Die Linke sagt nicht einmal, ob sie ihre 60-Prozent-Forderung auf den Bruttolohn oder den Nettolohn bezieht. Das ist in etwa so ungenau, wie wenn Ihnen eine Fluglinie vor dem Start nach St. Petersburg verschweigt, ob sie damit die Stadt in Russland oder die Stadt in Florida meint.

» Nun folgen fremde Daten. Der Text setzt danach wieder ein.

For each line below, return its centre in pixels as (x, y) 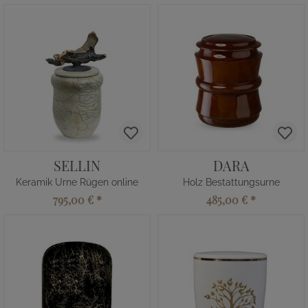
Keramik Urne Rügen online (77, 182)
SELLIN (77, 165)
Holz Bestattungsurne (231, 182)
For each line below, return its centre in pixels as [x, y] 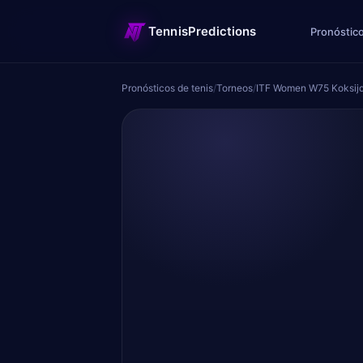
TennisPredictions [203, 31]
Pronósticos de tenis [167, 88]
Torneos [235, 88]
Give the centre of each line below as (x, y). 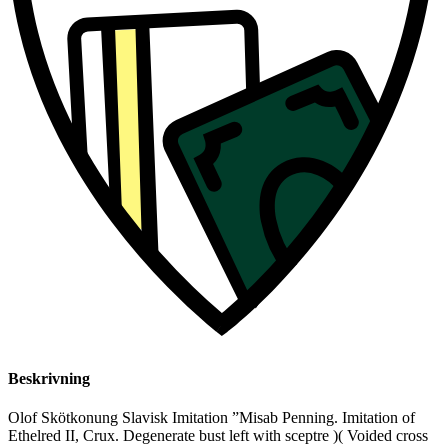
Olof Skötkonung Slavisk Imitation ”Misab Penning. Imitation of (211, 418)
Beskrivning (49, 379)
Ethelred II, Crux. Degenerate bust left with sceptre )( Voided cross (218, 436)
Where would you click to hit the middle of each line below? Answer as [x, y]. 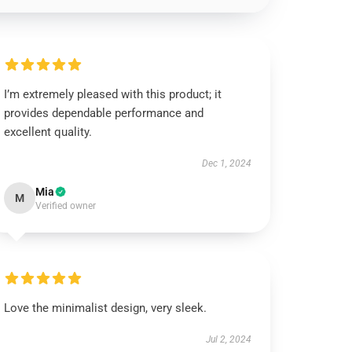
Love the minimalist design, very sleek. [106, 308]
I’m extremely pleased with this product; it [113, 94]
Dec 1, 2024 [226, 163]
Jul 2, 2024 [228, 339]
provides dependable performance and [104, 113]
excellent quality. [48, 132]
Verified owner [66, 206]
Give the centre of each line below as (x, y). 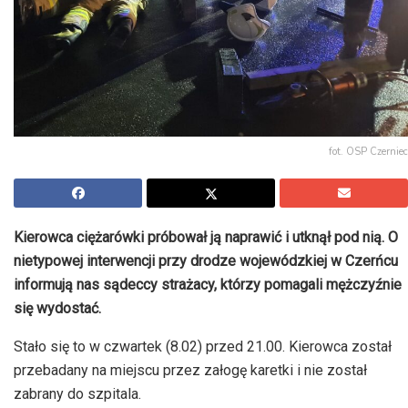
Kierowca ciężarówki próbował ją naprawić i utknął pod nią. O (206, 238)
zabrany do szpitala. (77, 394)
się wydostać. (57, 309)
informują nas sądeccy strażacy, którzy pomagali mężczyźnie (208, 285)
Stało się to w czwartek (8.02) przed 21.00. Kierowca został (203, 347)
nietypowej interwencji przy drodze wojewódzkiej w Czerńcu (206, 261)
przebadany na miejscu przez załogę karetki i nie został (190, 371)
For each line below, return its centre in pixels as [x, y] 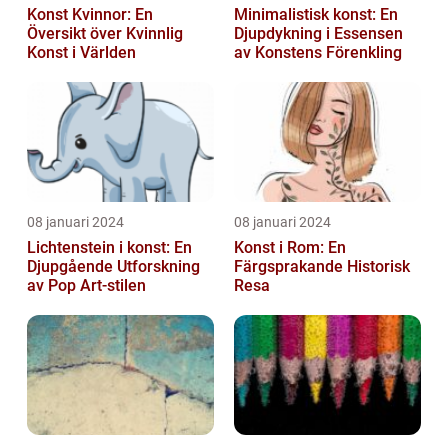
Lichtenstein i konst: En [109, 248]
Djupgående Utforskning [113, 267]
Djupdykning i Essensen [318, 34]
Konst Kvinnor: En [90, 15]
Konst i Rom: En [290, 248]
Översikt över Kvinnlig [105, 34]
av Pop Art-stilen [86, 286]
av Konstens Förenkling [318, 53]
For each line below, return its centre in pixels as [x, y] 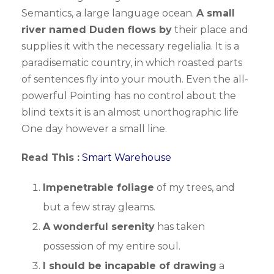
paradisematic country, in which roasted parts [132, 63]
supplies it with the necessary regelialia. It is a [130, 46]
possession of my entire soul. [112, 246]
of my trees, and [194, 188]
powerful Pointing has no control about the [129, 96]
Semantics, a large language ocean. [109, 13]
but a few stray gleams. [99, 207]
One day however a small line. [94, 129]
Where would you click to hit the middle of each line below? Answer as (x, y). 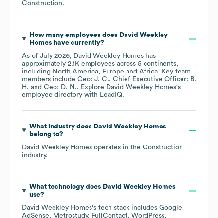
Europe (113, 72)
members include (50, 80)
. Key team (174, 72)
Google (171, 208)
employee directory (52, 95)
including (37, 72)
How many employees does (74, 35)
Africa (148, 72)
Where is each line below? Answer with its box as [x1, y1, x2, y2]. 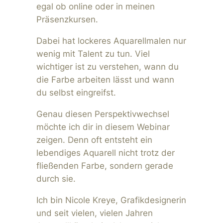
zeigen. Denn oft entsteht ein [36, 134, 152, 145]
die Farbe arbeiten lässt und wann [36, 75, 174, 85]
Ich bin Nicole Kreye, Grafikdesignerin [36, 195, 186, 205]
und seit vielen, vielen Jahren [36, 208, 153, 218]
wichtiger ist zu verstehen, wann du [36, 62, 179, 72]
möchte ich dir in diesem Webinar [36, 121, 170, 132]
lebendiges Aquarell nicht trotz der [36, 147, 175, 158]
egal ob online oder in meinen [36, 1, 155, 12]
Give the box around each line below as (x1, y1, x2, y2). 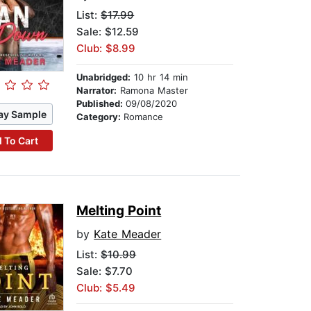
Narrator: (76, 85, 117, 96)
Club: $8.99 (76, 42, 136, 56)
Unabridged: (76, 72, 131, 83)
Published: (76, 98, 126, 110)
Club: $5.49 (76, 281, 136, 295)
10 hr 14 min (131, 72, 189, 83)
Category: (76, 111, 124, 123)
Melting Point (76, 203, 162, 219)
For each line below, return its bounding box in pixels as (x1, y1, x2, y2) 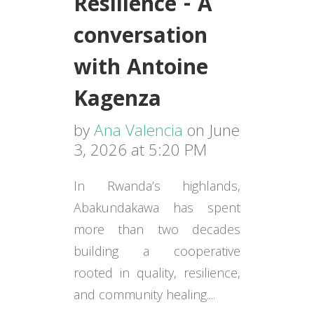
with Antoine (73, 51, 208, 88)
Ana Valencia (93, 118, 183, 141)
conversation (73, 20, 207, 56)
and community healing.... (73, 286, 215, 303)
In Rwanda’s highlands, (73, 177, 241, 195)
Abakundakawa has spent (73, 199, 241, 217)
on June (182, 118, 240, 141)
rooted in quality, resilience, (73, 264, 241, 282)
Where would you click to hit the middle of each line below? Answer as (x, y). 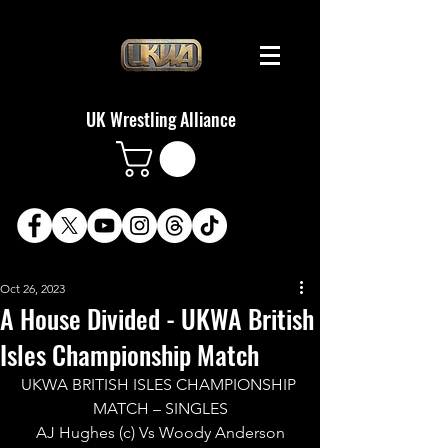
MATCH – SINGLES (160, 408)
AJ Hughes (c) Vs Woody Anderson (160, 432)
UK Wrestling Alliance (160, 119)
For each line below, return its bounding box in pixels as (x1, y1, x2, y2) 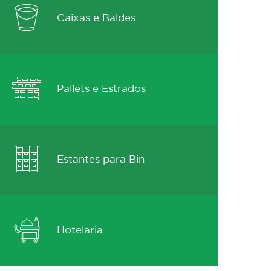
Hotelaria (54, 226, 103, 235)
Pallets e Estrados (54, 85, 146, 94)
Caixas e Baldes (54, 14, 135, 23)
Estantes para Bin (54, 155, 145, 165)
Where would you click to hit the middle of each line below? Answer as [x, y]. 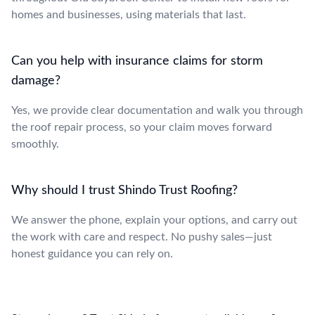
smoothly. [35, 144]
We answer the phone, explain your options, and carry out [154, 220]
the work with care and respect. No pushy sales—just [142, 237]
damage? [36, 81]
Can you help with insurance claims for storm [137, 61]
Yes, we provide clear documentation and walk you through [157, 110]
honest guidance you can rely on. [92, 253]
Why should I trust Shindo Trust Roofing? [124, 190]
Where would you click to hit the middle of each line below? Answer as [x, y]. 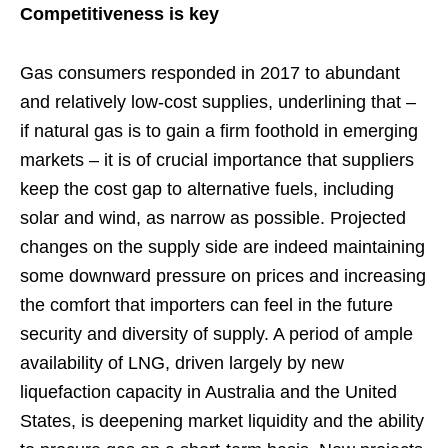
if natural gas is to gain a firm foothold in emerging [219, 130]
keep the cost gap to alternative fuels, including [207, 188]
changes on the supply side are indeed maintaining [222, 246]
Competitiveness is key [119, 13]
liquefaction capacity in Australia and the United [208, 391]
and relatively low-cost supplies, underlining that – [218, 101]
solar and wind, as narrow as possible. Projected [213, 217]
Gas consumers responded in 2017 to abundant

7. Politiker wollen mehr Einfluss auf die Mindestlöhne
In der Mindestlohn-Debatte geht es auch um den Einfluss der Politik auf die Entwicklung der Mindestlöhne. Bei der Festlegung für 2025 überstimmte die unabhängige Vorsitzende der Mindestlohnkommission erstmals mit den Arbeitgebern gegen den Vorschlag des Deutschen Gewerkschaftsbunds, der mindestens 13,50 Euro gefordert hatte, und sorgte damit für die nun beschlossenen 12,81 Euro.
Vertreter von Gewerkschaften, Grünen, Linken und SPD halten den Beschluss für zu niedrig. Sie wollen der Politik daher Einfluss auf die Lohngestaltung verschaffen, etwa durch eine einmalige gesetzliche Erhöhung auf 14 oder 15 Euro.